In April 2001 the film series Real to Real: Buddhism and Film will take place at the Asian Art Auditorium in San Francisco. The series, co-sponsored by the San Francisco Zen Center and the Asian Art Museum, presents twelve films that, according to organizers, illuminate the “mutual inspirations of Buddhism on art and art on Buddhism.” The sponsors of Real to Real have chosen films set in Buddhist cultures, such as Mandala (1981) from South Korea, as well as American or European films that can be viewed through a Buddhist lens. Hollywood productions such as Groundhog Day and Fearless are included in the latter category. Each film will be introduced by a speaker; scheduled presenters include writers Gretel Ehrlich and Maxine Hong Kingston, actor/director Peter Coyote, Korean scholar Robert Buswell, and Buddhist teacher Reb Anderson. The complete list of films and speakers can be found on the website www.sfzc.com.

THE WHEEL

Players of The Tibet Game (free online at www.tibetgame.com/tibet) travel through panoramic views of Tibet, giving away photos of the Dalai Lama to strangers in a quest for good karma points and a shot at nirvana. Probably the first adventure game to offer cowpies in its virtual marketplace.

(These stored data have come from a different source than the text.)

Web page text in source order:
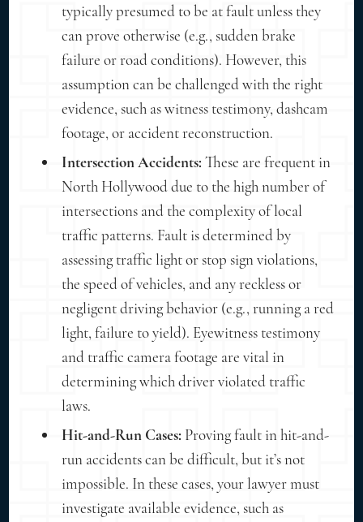
typically presumed to be at fault unless they
can prove otherwise (e.g., sudden brake
failure or road conditions). However, this
assumption can be challenged with the right
evidence, such as witness testimony, dashcam
footage, or accident reconstruction.
Intersection Accidents: These are frequent in
North Hollywood due to the high number of
intersections and the complexity of local
traffic patterns. Fault is determined by
assessing traffic light or stop sign violations,
the speed of vehicles, and any reckless or
negligent driving behavior (e.g., running a red
light, failure to yield). Eyewitness testimony
and traffic camera footage are vital in
determining which driver violated traffic
laws.
Hit-and-Run Cases: Proving fault in hit-and-
run accidents can be difficult, but it’s not
impossible. In these cases, your lawyer must
investigate available evidence, such as
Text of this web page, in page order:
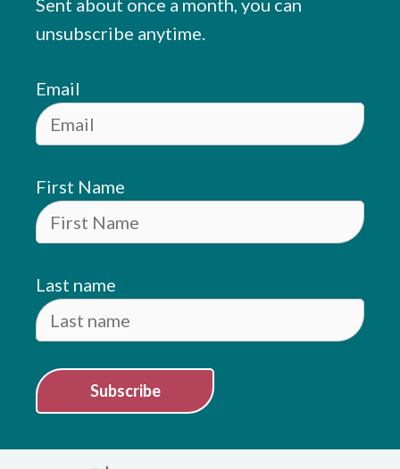
Sent about once a month, you can
unsubscribe anytime.
Email
First Name
Last name
Subscribe
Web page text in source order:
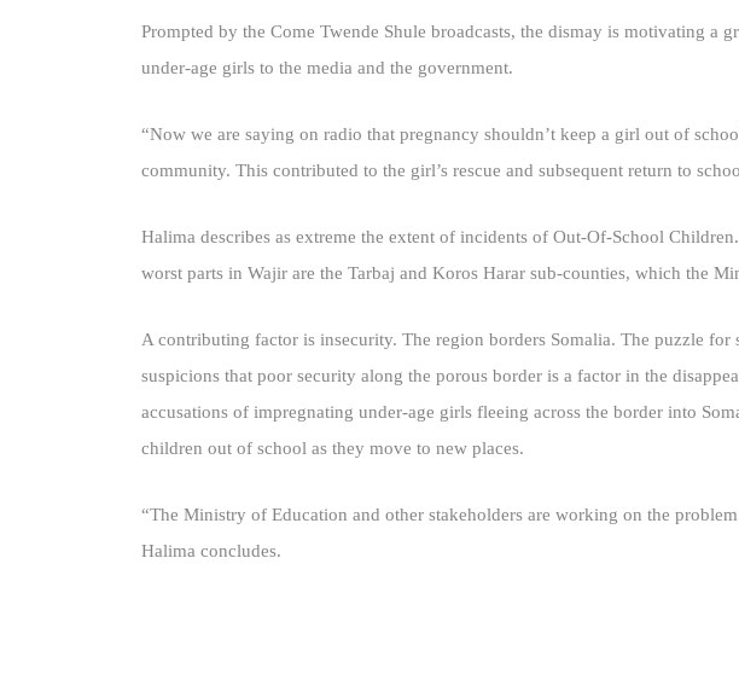
Prompted by the Come Twende Shule broadcasts, the dismay is motivating
under-age girls to the media and the government.
“Now we are saying on radio that pregnancy shouldn’t keep a girl out of
community. This contributed to the girl’s rescue and subsequent return to
Halima describes as extreme the extent of incidents of Out-Of-School
worst parts in Wajir are the Tarbaj and Koros Harar sub-counties, which the
A contributing factor is insecurity. The region borders Somalia. The puzzle
suspicions that poor security along the porous border is a factor in the
accusations of impregnating under-age girls fleeing across the border into
children out of school as they move to new places.
“The Ministry of Education and other stakeholders are working on the
Halima concludes.

The Kubose Dharma Legacy in Skokie, Illinois, has a Buddhist answer to popular Christian dial-a-prayer services. Dial-the-Dharma was started twenty years ago by the late Rev. Gyomay Kubose, who founded the Buddhist Temple of Chicago in 1944. A recent message, “Dharma in the fast lane,” encourages students to practice with the same conviction that a runner gives to the start of a race. Dial (847) 677-8053 for a dharma talk anytime.

In a recent British Airways magazine advertisement, Shakyamuni Buddha is pictured looking uncomfortable and sad in an upright airline seat, but relaxed and smiling when the seat is reclined. Buddhists around the world were displeased with this odd and misleading representation and, after a series of complaints – most notably from science fiction writer and Sri Lanka resident Arthur C. Clarke – the airline decided to drop the ad.

The Convention of Southern Baptists, the largest group of Baptists in the U.S., has published a book for its members giving instruction on how to pray for the spiritual welfare of Buddhists. Previous books were aimed at Muslims, Jews, and Hindus. A section of their website is dedicated to “Interfaith Evangelism,” and their bulletin on Buddhism offers pointers for eager missionaries in a section called Bridges for Evangelizing Buddhists: “The gospel can be appealing to Buddhists if witnessing focuses on areas of personal need where the Buddhist belief system is weak. Some major areas include: Suffering, Meaningful Self, Future Hope, Moral Law, and Merit.”

Now you can make a fizzy toast to Tibet’s freedom with Free Tibet Golden Ginger Ale, a new brew from Boston’s famous Emack & Bolio’s. Produced in collaboration with the Tibetan Association of Boston, the drink will have the Tibetan national flag on the label, as well as the web address of the Tibetan government-in-exile.